Instructions for the task: Find the lines of the data below that include "head". Report their number only.

Provided entries below:

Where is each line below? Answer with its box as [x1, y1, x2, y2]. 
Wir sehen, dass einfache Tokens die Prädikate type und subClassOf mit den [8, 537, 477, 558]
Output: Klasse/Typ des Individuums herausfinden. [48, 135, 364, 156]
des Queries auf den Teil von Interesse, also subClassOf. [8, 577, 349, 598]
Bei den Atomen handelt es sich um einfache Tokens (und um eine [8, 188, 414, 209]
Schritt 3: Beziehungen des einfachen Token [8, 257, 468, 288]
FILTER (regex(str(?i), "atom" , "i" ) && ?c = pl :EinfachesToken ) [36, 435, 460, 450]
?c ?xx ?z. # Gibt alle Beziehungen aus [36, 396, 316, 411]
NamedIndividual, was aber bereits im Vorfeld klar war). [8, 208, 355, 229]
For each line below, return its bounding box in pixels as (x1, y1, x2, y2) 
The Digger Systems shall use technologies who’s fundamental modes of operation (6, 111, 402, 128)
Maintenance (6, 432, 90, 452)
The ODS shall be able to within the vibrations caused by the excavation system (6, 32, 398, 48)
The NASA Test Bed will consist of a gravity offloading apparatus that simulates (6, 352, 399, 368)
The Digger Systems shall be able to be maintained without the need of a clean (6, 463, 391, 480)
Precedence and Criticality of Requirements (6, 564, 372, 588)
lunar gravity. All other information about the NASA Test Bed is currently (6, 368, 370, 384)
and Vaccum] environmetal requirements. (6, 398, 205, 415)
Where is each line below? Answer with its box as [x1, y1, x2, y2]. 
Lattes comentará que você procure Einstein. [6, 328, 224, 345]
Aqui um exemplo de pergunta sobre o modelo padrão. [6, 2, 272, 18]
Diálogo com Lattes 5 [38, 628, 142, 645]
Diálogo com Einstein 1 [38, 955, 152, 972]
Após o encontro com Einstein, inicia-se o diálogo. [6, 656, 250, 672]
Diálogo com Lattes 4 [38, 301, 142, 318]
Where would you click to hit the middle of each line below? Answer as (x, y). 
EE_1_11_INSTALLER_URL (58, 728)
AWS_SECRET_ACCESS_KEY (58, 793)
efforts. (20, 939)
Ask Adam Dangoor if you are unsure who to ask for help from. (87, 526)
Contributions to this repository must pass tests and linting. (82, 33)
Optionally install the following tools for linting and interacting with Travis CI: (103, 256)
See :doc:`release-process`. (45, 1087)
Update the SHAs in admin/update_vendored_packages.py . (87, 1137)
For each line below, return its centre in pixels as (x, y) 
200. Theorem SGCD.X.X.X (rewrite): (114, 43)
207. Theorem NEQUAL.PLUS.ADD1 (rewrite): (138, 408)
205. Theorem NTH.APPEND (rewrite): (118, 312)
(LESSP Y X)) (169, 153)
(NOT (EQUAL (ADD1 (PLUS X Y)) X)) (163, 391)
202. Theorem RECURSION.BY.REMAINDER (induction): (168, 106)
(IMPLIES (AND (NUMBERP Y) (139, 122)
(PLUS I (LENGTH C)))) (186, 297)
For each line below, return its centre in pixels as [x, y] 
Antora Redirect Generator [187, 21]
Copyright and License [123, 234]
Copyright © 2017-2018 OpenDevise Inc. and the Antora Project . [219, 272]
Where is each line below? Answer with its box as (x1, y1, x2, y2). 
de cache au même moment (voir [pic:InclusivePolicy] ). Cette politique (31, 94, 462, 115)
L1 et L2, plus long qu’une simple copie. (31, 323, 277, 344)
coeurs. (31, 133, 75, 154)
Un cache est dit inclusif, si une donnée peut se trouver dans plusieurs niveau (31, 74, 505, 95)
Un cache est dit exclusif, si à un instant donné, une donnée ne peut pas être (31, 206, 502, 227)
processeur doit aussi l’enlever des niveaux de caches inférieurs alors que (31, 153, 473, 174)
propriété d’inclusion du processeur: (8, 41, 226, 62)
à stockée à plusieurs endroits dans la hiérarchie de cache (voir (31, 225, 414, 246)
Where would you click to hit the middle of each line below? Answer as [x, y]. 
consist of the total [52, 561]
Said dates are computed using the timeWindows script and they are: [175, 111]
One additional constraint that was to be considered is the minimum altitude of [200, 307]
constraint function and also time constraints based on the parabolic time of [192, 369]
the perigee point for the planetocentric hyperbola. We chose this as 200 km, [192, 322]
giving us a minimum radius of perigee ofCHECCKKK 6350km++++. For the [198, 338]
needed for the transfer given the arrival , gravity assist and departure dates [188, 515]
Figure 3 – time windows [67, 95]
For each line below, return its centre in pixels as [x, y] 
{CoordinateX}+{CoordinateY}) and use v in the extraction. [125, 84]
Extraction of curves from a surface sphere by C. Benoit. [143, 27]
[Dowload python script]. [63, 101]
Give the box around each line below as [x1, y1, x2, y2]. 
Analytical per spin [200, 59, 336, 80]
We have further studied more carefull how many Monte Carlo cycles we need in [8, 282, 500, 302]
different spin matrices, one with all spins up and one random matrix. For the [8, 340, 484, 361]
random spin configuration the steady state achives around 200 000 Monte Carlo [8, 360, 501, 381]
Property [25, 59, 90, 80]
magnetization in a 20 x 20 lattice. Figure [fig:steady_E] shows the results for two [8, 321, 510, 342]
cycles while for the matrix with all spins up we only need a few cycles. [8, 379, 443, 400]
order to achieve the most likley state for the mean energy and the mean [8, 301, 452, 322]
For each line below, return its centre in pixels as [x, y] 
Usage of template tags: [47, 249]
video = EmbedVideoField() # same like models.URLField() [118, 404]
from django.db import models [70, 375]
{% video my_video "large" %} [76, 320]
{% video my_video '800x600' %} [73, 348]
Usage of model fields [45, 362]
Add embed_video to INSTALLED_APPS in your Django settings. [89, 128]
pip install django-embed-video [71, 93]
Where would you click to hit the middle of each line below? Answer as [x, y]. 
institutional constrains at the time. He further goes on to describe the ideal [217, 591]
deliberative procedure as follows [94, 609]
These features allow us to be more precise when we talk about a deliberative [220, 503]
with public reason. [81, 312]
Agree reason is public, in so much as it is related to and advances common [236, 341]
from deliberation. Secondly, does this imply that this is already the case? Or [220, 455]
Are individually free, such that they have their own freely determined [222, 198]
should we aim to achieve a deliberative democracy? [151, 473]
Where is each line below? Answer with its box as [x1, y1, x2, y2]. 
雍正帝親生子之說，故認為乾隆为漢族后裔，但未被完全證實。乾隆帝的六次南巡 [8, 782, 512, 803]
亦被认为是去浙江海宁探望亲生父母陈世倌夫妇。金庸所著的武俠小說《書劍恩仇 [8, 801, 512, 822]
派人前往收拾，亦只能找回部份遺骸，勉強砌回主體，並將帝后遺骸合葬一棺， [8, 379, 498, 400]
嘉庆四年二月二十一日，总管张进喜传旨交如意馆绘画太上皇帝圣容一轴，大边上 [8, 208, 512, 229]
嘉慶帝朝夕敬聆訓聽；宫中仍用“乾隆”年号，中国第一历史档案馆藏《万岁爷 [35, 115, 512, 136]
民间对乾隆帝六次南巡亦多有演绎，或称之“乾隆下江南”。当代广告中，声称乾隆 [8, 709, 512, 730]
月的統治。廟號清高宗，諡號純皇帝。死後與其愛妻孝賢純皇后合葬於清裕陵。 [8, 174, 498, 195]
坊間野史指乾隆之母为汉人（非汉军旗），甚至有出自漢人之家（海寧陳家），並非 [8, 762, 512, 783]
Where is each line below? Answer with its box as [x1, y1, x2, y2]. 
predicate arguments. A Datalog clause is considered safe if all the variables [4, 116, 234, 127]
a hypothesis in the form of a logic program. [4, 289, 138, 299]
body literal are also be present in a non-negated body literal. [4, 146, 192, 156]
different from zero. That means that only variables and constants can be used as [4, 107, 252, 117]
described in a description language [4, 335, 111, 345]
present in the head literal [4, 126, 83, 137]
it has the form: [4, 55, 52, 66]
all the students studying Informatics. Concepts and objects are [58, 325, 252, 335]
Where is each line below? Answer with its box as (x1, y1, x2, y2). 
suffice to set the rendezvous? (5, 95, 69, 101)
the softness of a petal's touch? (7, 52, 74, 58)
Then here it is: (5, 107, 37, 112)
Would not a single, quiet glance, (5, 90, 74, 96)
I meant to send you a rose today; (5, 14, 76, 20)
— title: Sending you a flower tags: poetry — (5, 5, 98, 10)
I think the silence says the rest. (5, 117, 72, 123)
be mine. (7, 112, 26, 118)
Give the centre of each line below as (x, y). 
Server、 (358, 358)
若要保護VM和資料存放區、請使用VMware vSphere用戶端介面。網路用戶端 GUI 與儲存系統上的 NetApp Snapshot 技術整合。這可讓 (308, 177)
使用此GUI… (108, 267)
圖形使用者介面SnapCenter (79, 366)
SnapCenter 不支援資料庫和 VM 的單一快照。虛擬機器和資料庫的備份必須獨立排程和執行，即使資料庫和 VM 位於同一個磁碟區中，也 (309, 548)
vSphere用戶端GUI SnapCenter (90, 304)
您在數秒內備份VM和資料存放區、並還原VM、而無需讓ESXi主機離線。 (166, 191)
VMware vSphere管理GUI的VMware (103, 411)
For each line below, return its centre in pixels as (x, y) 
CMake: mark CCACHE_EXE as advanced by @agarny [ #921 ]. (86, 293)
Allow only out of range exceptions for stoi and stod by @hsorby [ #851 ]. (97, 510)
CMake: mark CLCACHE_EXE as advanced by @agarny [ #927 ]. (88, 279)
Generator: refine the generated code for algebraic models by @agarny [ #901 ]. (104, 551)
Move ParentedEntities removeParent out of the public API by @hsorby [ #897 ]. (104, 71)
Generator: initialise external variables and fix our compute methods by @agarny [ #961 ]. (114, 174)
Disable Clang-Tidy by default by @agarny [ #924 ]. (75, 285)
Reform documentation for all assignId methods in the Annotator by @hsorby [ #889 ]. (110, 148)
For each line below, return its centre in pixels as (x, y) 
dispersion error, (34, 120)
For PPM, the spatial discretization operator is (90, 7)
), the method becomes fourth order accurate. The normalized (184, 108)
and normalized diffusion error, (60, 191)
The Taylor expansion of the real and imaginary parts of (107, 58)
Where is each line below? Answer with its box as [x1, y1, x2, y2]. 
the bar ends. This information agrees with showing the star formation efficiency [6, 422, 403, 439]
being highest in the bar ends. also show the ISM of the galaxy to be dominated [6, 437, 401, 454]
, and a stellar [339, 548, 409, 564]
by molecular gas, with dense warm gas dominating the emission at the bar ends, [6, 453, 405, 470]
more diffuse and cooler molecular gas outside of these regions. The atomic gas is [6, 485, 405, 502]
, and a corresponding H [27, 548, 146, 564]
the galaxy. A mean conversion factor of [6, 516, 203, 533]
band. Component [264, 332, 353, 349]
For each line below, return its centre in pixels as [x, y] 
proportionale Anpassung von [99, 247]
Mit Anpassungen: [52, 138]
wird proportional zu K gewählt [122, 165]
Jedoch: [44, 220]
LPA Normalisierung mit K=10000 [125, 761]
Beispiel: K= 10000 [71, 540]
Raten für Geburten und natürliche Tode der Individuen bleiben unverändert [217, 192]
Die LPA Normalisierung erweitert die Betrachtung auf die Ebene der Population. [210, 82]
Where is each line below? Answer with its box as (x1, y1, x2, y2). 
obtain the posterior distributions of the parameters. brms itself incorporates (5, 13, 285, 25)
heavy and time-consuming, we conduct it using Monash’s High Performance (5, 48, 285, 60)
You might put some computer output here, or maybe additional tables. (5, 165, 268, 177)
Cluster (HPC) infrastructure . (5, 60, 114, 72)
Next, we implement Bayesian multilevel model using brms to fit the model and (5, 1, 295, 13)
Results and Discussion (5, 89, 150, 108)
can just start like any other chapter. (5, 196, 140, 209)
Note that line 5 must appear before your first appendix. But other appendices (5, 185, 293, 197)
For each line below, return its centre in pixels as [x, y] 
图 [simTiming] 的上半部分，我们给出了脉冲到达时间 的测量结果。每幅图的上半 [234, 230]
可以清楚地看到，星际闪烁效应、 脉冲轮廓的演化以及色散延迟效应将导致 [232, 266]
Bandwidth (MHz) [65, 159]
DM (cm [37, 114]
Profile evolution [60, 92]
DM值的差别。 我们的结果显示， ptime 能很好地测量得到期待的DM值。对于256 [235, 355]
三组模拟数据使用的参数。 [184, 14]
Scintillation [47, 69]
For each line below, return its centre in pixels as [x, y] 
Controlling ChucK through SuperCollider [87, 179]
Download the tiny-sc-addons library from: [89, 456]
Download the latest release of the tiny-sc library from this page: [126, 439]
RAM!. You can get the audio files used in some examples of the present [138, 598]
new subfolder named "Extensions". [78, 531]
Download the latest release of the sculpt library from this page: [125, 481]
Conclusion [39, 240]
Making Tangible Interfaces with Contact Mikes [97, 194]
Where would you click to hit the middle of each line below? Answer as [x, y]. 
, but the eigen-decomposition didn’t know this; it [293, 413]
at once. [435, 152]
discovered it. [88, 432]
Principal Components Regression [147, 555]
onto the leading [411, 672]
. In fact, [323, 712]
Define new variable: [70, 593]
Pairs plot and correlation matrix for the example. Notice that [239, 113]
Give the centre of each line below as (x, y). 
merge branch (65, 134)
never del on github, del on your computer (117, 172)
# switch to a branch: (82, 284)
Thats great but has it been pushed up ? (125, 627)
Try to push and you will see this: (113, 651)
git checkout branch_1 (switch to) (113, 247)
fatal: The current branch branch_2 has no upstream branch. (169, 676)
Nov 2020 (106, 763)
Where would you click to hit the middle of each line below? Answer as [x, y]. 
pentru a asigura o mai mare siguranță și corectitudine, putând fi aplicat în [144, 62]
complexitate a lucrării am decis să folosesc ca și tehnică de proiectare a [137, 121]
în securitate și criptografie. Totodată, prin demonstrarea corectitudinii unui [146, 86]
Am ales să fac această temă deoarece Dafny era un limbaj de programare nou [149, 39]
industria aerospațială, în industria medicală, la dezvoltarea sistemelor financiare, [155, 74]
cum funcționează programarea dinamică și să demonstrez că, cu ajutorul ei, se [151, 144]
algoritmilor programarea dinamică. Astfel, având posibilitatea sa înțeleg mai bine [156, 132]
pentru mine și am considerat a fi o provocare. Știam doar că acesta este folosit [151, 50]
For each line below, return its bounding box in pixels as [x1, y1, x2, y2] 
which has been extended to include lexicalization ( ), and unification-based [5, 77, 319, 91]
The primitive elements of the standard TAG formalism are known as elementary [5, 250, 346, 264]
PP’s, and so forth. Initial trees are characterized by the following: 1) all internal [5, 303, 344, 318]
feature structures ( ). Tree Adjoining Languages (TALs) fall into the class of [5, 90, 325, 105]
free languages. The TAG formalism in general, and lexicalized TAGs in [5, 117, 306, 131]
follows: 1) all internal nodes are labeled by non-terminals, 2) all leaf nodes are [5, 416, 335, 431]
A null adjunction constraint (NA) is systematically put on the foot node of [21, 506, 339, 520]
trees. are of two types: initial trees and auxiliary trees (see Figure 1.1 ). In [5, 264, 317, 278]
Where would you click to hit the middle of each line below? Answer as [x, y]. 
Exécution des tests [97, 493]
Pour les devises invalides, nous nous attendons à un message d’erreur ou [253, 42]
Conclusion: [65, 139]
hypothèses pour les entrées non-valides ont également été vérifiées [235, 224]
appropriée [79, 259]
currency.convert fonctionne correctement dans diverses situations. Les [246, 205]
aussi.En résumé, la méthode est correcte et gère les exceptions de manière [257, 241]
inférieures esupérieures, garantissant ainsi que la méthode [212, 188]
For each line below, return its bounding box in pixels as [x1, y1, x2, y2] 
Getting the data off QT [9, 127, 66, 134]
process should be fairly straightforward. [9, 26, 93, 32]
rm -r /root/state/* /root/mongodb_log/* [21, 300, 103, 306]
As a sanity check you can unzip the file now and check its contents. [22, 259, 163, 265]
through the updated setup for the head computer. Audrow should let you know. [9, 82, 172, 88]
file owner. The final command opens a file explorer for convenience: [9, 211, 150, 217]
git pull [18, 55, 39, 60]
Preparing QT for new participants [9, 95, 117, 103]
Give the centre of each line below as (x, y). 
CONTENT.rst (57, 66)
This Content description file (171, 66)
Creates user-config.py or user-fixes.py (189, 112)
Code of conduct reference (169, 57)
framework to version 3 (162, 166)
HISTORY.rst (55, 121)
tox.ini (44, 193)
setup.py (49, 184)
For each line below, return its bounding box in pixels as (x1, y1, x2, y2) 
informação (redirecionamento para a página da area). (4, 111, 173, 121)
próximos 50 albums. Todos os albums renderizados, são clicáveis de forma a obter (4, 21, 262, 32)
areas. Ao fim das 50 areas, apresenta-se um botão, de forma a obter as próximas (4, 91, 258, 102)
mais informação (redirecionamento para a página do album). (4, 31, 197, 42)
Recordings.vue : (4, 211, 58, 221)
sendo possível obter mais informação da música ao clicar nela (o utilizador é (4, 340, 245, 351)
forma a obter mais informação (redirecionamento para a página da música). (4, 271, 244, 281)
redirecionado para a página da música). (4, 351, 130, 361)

End of Provided entries.

Result of this exercise: 2